アビスパ福岡は変われるか=新たな決意で臨む2008年シーズン

中倉一志

問われるリトバルスキー監督の真価

 補強の成功で、戦力面ではリーグ戦を勝ち抜くための準備が整った。では、それをどう形にし、結果に結び付けるのか。リトバルスキー監督にはそれが求められている。

 ここまでを振り返ると、リトバルスキー監督は2つの点で大きく変わった。ひとつは戦術面。ボールをポゼッションして攻撃を仕掛けるサッカーへのこだわりを捨て、守備を重視し、シンプルに前線にボールを預けるサッカーへの転身を図っている。その理由を「去年はいいサッカーを目指したが結果が出なかった。大切なのは結果。理想とするサッカーに執着するのではなく、チームに合う方法を優先しなければいけない」と話す。

 もうひとつは指導方法の変化だ。選手が主導という考えを持つリトバルスキー監督は、昨シーズンは方向性を与えた後は選手の自主性に委ねることが多かった。しかし、細部に取り決めがないチームは統一感に欠けた。「いいサッカーはできている。あとはちょっとしたところだけ」。選手たちはそう繰り返したが、「ちょっとしたところ」は最後まで埋められなかった。今季はその反省から、微に入り細に入り、指導する姿が印象的だ。それに伴って、選手たちもまた積極的に質問を浴びせることが多くなっている。

 細かな指導で選手の理解が深まり、深まるからこそ新たな意見を選手が監督にぶつけ、それを受け止める監督がさらに方法論を提示していく。深いところまでコミュニケーションできなかった昨シーズンの反省から、互いに現在の状況を望んでいる監督と選手たち。

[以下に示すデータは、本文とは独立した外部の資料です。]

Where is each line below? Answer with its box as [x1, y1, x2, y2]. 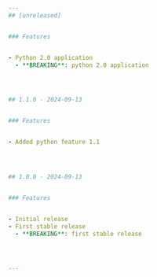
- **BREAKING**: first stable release [15, 230, 143, 238]
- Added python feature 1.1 [8, 138, 100, 146]
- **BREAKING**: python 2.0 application [15, 61, 149, 69]
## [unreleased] [8, 11, 61, 20]
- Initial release [8, 215, 68, 223]
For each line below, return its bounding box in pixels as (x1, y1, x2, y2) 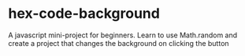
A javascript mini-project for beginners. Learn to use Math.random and (8, 30, 238, 40)
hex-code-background (8, 5, 160, 23)
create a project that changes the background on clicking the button (8, 38, 230, 47)
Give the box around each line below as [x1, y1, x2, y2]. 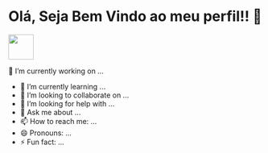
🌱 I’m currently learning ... [19, 81, 106, 91]
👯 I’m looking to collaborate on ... [19, 90, 130, 100]
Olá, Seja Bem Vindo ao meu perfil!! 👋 [8, 7, 262, 26]
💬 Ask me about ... [19, 107, 81, 117]
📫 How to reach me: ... [19, 116, 97, 126]
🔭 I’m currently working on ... [8, 66, 105, 76]
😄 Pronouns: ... [19, 128, 72, 138]
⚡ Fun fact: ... [19, 137, 64, 147]

そのコミュニケーションは理想的な形で進んでいるようだ。

 ただし、結果に結び付くかはこれから次第。シーズンを通していい関係を維持し、方法論を提示し続けられるかどうかが鍵になる。田部GMの全面的なバックアップで望み通りのチーム編成ができたからこそ、言い訳は許されない。リトバルスキー監督にとって、結果が求められるシーズンになる。

支援体制を整えられるか

 しかし、こうした準備と変化も、それを支える環境が伴わなければ、十分な効果を挙げることはできない。フロントと職員がどこまでチームの支援体制を整備できるかも、今シーズンの成功には欠かせないポイントだ。

 急務とされているのは資金面の確保だ。今シーズン、胸スポンサーからコカ・コーラウエストジャパンが、撤退することはすでに明らかになっているが、現在、まだ新しいスポンサー獲得のニュースは報じられていない。

 そして入場者数。昨シーズンの22万8702人は、仙台(35万2432人)、札幌(29万676人)に次ぐ3番目に当たるものだが、その実数は仙台、札幌に遠く及ばない。また、上位6チームとの対戦を見ると、ホームの観客が1万人を超えたのは4回しかなく、昇格争いに、県民、市民の機運を醸成できなかったことが分かる。

 こうした面でも田部GMの手腕に期待する声は大きい。就任してわずかな期間でチーム編成を成功させたばかりではなく、地元の強豪である福岡大学とのパイプを太めた。さらに若い選手の私生活を指導し、プロとしてのあり方を積極的に示している。その実行力には、多くのサポーターがクラブを変えてくれる可能性を感じている。また、オフィシャルブログを新設してチーム情報を開示しているが、それも今までの福岡にはなかった姿勢だ。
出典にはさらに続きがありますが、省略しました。